Residents have accused First Diversity Staffing of bussing immigrants into Springfield as a source of cheap labor. Ten also happens to own several beat-up rental properties that charge high rates to large numbers of Haitians. City spokesperson Karen Graves told the Springfield News-Sun that there is an “ongoing investigation” with “the appropriate law enforcement agencies looking into matters of human ‘job’ trafficking and other potential criminal activities involving staffing agencies in our community.”
When I pressed Willman on whether the foundation also looks after local concerns, like the homeless, she said that it is one of their four initiatives.
“We run our county-wide emergency warming shelters for the homeless,” she said. “We do that with churches, with volunteers, but then collaborating with the [Emergency Management Agency], our city, law enforcement.”
At one point, she turned the question around. “When people start saying things like, ‘What about our veterans? What about our homeless?’ You know, because we have other issues, I want to say I haven’t seen any of you volunteering for an emergency warming shelter.” Willman added that she was horrified by some of the comments she had seen about the Haitian community, which, in her view, veered into open bigotry.
Willman’s response reminded me of an essay by Richard Hanania called “Why is Everything Liberal?” In a nutshell, his thesis is that the side that “simply cares more” will “exert a disproportionate influence on all institutions and be more likely to see its preferences enacted in the time between elections when most people aren’t paying much attention.” Hanania concluded that people whose politics are liberal care more, which is why we often find ourselves living in environments that reflect their preferences.
However, Willman would just argue that she is abiding by her faith and conscience. Indeed, men of the cloth whose pews had long been bare have been among the most outspoken defenders of the Haitians. Wes Babian, the pastor at First Baptist Church for almost two decades, told PBS News Hour that they had “lost people for years” without replenishing their ranks. That changed with immigration.
There have been dissenting voices in the faith community.

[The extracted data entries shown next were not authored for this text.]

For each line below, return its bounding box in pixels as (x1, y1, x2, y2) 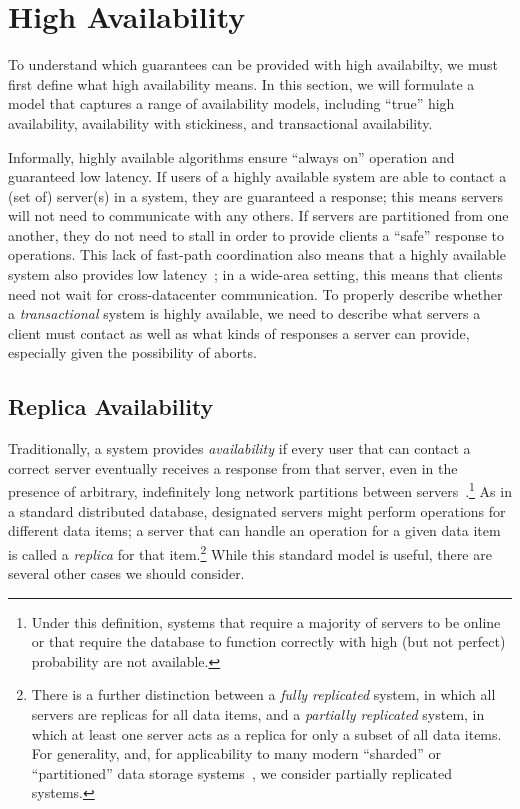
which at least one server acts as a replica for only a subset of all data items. (31, 723, 502, 744)
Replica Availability (8, 391, 214, 422)
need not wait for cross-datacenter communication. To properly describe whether (8, 283, 503, 304)
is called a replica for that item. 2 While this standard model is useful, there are (8, 540, 492, 564)
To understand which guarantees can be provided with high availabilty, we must (8, 54, 498, 75)
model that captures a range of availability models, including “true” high (8, 93, 455, 114)
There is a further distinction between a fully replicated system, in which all (31, 684, 496, 705)
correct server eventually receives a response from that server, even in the (8, 457, 458, 478)
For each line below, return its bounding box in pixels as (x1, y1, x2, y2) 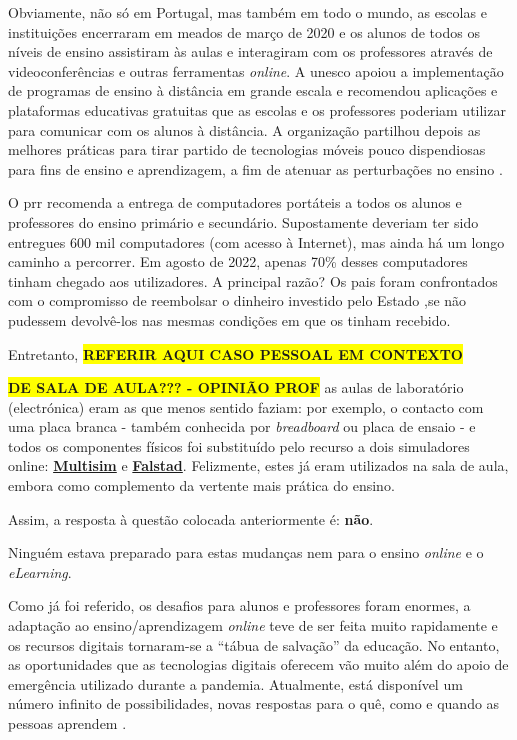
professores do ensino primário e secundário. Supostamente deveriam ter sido (8, 211, 479, 232)
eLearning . (8, 561, 72, 582)
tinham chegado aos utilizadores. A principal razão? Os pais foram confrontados (8, 270, 498, 291)
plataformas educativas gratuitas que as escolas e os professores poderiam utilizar (8, 99, 506, 120)
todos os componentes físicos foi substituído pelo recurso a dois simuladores (8, 435, 470, 456)
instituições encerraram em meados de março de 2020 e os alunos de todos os (8, 21, 480, 42)
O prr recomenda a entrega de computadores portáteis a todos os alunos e (8, 192, 462, 213)
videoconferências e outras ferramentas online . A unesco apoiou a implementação (8, 60, 504, 81)
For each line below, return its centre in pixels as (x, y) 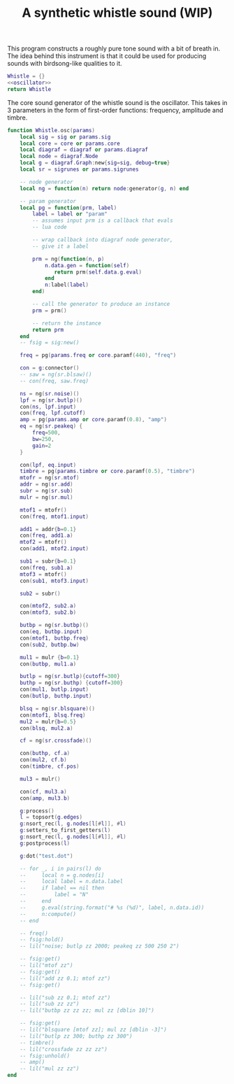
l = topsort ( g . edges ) (51, 817)
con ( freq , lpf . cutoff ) (53, 413)
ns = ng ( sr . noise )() (50, 393)
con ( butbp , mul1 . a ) (48, 664)
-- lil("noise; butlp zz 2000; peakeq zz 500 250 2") (100, 946)
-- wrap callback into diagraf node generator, (103, 240)
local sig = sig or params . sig (65, 137)
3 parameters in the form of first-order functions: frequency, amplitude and (115, 110)
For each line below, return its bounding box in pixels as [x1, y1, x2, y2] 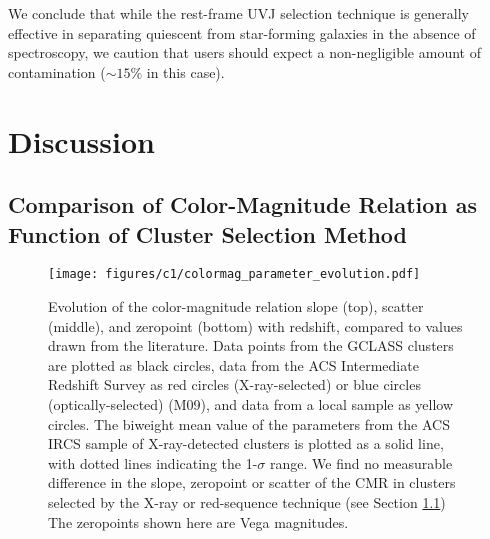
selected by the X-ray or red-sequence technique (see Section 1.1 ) [48, 491, 446, 512]
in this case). [146, 61, 225, 82]
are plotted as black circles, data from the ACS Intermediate [48, 354, 419, 375]
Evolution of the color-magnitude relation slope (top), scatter [48, 296, 424, 316]
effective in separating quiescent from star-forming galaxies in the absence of [8, 22, 476, 43]
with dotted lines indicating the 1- [48, 452, 258, 473]
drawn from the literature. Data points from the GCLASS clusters [48, 335, 454, 356]
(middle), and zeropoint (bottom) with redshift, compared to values [48, 315, 463, 336]
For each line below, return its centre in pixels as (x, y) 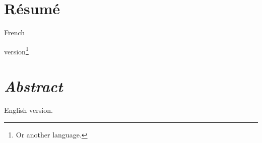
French (15, 32)
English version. (28, 110)
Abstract (34, 86)
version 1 (16, 50)
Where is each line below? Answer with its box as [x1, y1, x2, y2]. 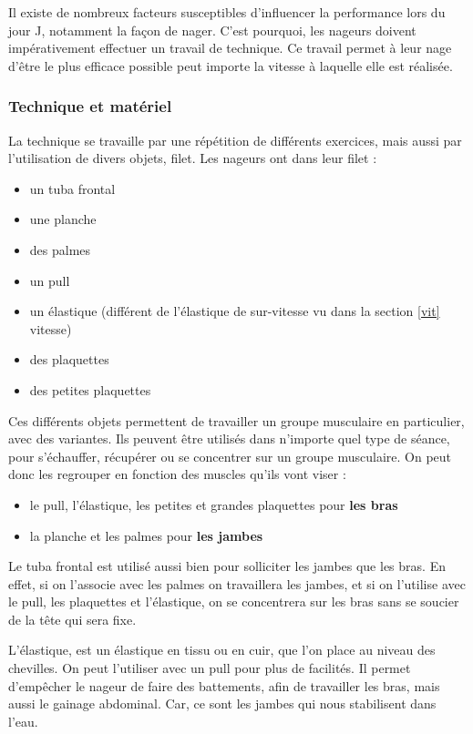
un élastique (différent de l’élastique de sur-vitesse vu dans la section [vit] [29, 301, 440, 321]
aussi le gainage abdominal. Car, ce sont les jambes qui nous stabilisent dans [8, 694, 437, 713]
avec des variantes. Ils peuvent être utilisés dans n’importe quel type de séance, [8, 429, 450, 448]
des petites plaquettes [29, 380, 151, 399]
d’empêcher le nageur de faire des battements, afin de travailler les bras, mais [8, 676, 440, 695]
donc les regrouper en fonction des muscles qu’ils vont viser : [8, 464, 346, 484]
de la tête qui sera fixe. [8, 609, 137, 628]
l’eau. [8, 711, 38, 730]
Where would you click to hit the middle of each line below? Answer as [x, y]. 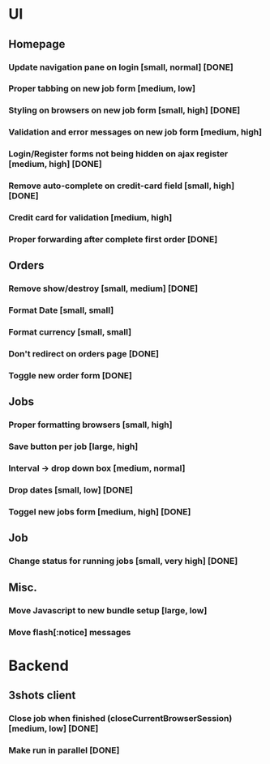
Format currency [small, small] [70, 332]
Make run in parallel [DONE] [64, 750]
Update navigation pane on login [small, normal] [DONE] [121, 67]
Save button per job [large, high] [73, 446]
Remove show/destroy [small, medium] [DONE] [103, 288]
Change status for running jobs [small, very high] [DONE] [123, 561]
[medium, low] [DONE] [54, 728]
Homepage [37, 44]
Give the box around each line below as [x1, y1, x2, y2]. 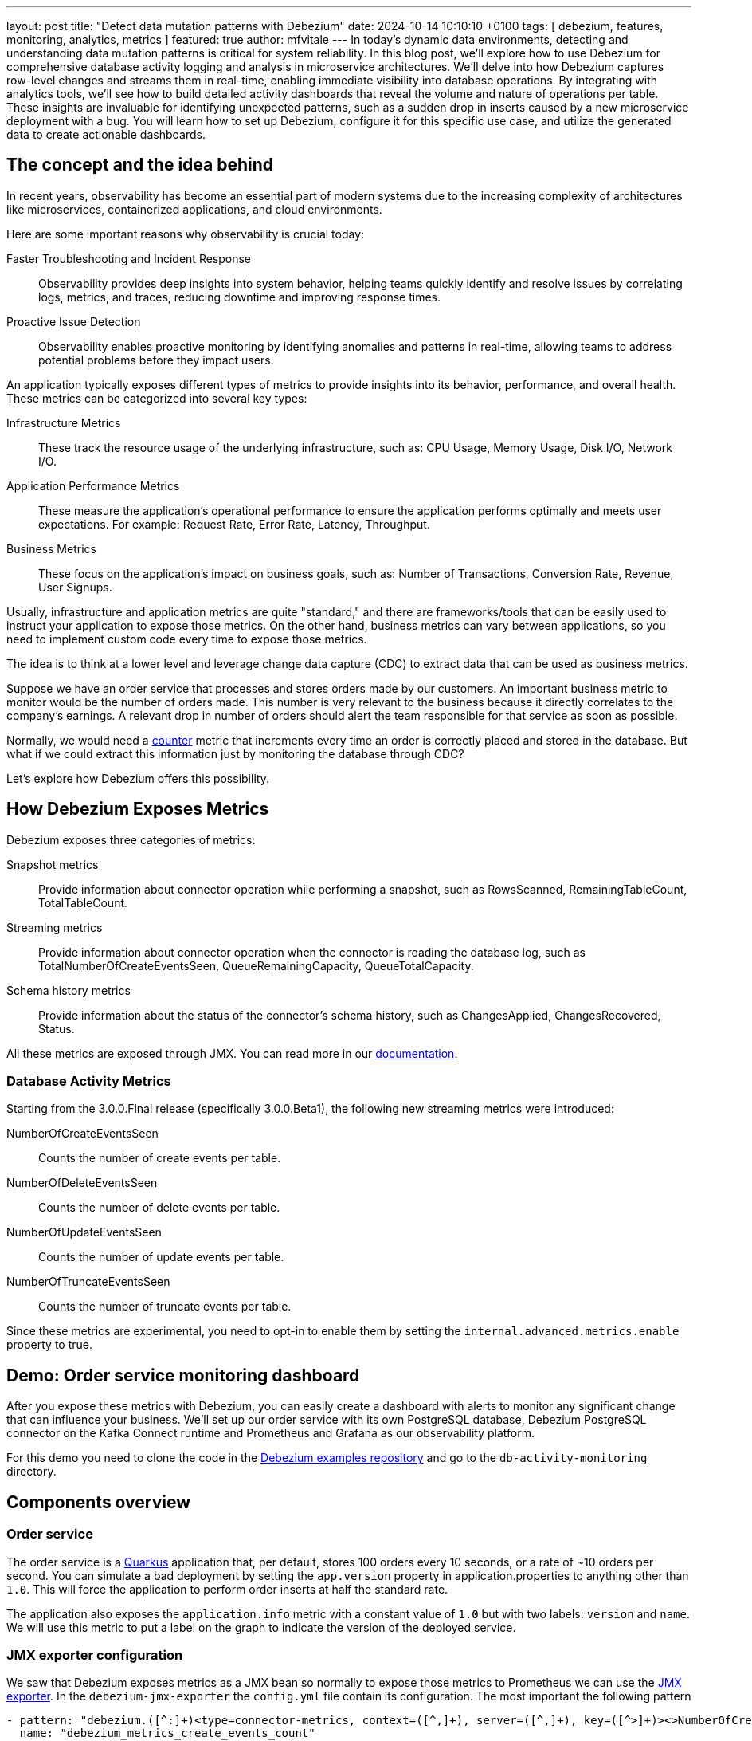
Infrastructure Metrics [6, 415, 121, 430]
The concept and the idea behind [6, 155, 274, 175]
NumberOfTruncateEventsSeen [6, 1275, 170, 1289]
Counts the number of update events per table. [38, 1250, 284, 1264]
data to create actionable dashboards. [6, 128, 206, 141]
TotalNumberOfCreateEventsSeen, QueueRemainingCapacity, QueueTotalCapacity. [38, 958, 474, 973]
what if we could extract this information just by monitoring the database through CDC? [6, 746, 464, 760]
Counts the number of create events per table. [38, 1151, 281, 1165]

Rabbi Cary Kozberg, who leads Temple Sholom, chimed in during the national fracas to say that at the heart of Springfield is a “culture clash.” “We, as the citizens of Springfield, are being disenfranchised,” he told the Jewish Telegraphic Agency.
I tried to reach the rabbi for a comment but did not receive a response. I think he is right about a culture clash, but the cause is broader than immigration. There are visions here of America, of faith, and of the future that are competing in this decaying Rustbelt town, and they are part of a struggle that is playing out beyond Springfield.
On the way out of town, I stopped by Grandpa Joe’s Candy Shop, a throwback candy store that teleports you to the 1950s, when the Springfield dream still seemed a little more alive. The clerk behind the counter warned me that the city is not safe after dark anymore. She said she does not live here but that all the attention surrounding the pet-eating story has been good for business. It brought a lot of strangers to town.